--- RECORDED INFORMATION Enclosed Below ---

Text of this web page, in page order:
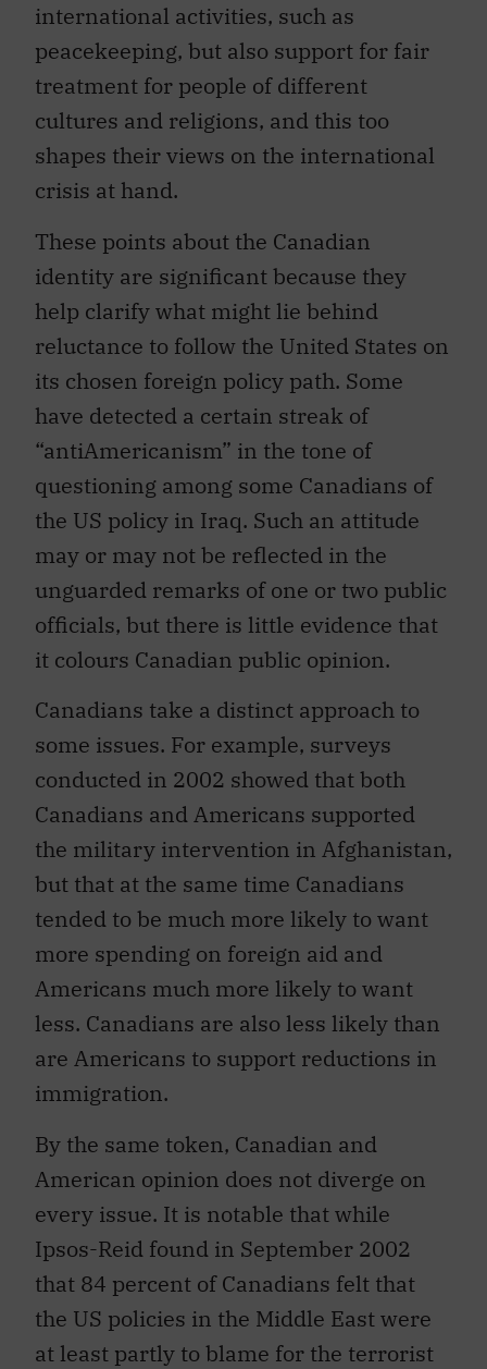
international activities, such as
peacekeeping, but also support for fair
treatment for people of different
cultures and religions, and this too
shapes their views on the international
crisis at hand.
These points about the Canadian
identity are significant because they
help clarify what might lie behind
reluctance to follow the United States on
its chosen foreign policy path. Some
have detected a certain streak of
“antiAmericanism” in the tone of
questioning among some Canadians of
the US policy in Iraq. Such an attitude
may or may not be reflected in the
unguarded remarks of one or two public
officials, but there is little evidence that
it colours Canadian public opinion.
Canadians take a distinct approach to
some issues. For example, surveys
conducted in 2002 showed that both
Canadians and Americans supported
the military intervention in Afghanistan,
but that at the same time Canadians
tended to be much more likely to want
more spending on foreign aid and
Americans much more likely to want
less. Canadians are also less likely than
are Americans to support reductions in
immigration.
By the same token, Canadian and
American opinion does not diverge on
every issue. It is notable that while
Ipsos-Reid found in September 2002
that 84 percent of Canadians felt that
the US policies in the Middle East were
at least partly to blame for the terrorist
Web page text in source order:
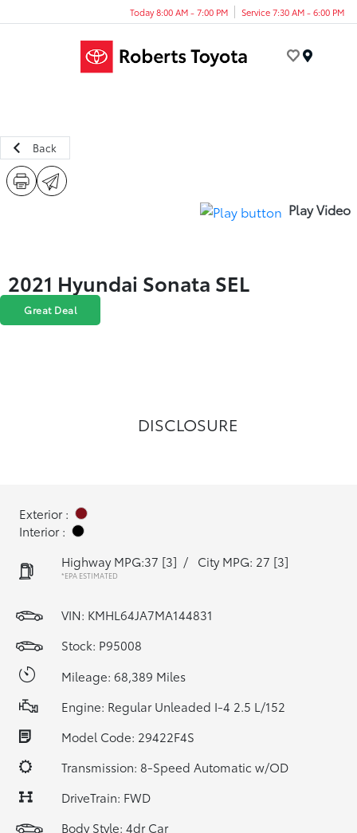
Today 8:00 AM - 7:00 PM Service 7:30 AM - 6:00 PM
Back
Play Video
2021 Hyundai Sonata SEL
Great Deal
DISCLOSURE
Exterior :
Interior :
Highway MPG:37 [3] / City MPG: 27 [3]
*EPA ESTIMATED
VIN: KMHL64JA7MA144831
Stock: P95008
Mileage: 68,389 Miles
Engine: Regular Unleaded I-4 2.5 L/152
Model Code: 29422F4S
Transmission: 8-Speed Automatic w/OD
DriveTrain: FWD
Body Style: 4dr Car
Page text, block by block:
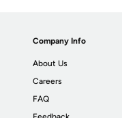
Company Info
About Us
Careers
FAQ
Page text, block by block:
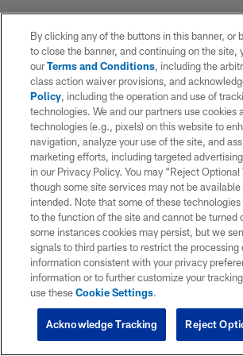
By clicking any of the buttons in this banner, or
to close the banner, and continuing on the site,
ourTerms and Conditions, including the
class action waiver provisions, and
Policy, including the operation and use of
technologies. We and our partners use cookies
technologies (e.g., pixels) on this website to
navigation, analyze your use of the site, and
marketing efforts, including targeted
in our Privacy Policy. You may “Reject Optional
though some site services may not be available
intended. Note that some of these technologies
to the function of the site and cannot be turned
some instances cookies may persist, but we
signals to third parties to restrict the processing
information consistent with your privacy
information or to further customize your
use theseCookie Settings.
Reject
Acknowledge Tracking
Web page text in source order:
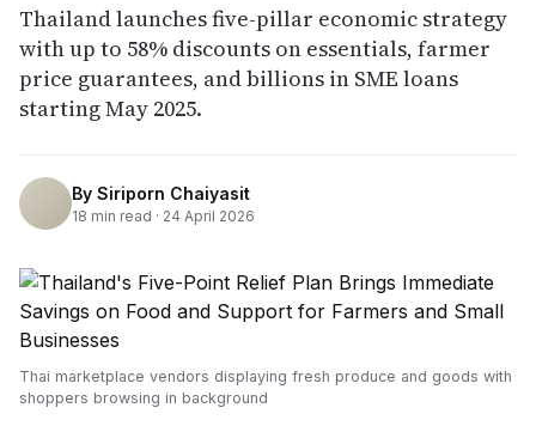
Thailand launches five-pillar economic strategy
with up to 58% discounts on essentials, farmer
price guarantees, and billions in SME loans
starting May 2025.
By Siriporn Chaiyasit
18 min read · 24 April 2026
Thai marketplace vendors displaying fresh produce and goods with
shoppers browsing in background
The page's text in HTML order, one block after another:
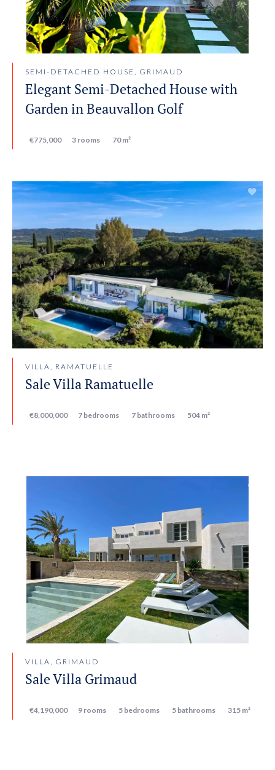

--- End of Enclosed RECORDED INFORMATION ---

◆ **WHAT THE EXERCISE ASKS**
Transcribe the records above from the line holding "help clarify what might lie behind" down to the line holding "Canadians take a distinct approach to", inclusive, without adding anything.

◆ **SOLUTION FOR THIS PROBLEM**
help clarify what might lie behind
reluctance to follow the United States on
its chosen foreign policy path. Some
have detected a certain streak of
“antiAmericanism” in the tone of
questioning among some Canadians of
the US policy in Iraq. Such an attitude
may or may not be reflected in the
unguarded remarks of one or two public
officials, but there is little evidence that
it colours Canadian public opinion.
Canadians take a distinct approach to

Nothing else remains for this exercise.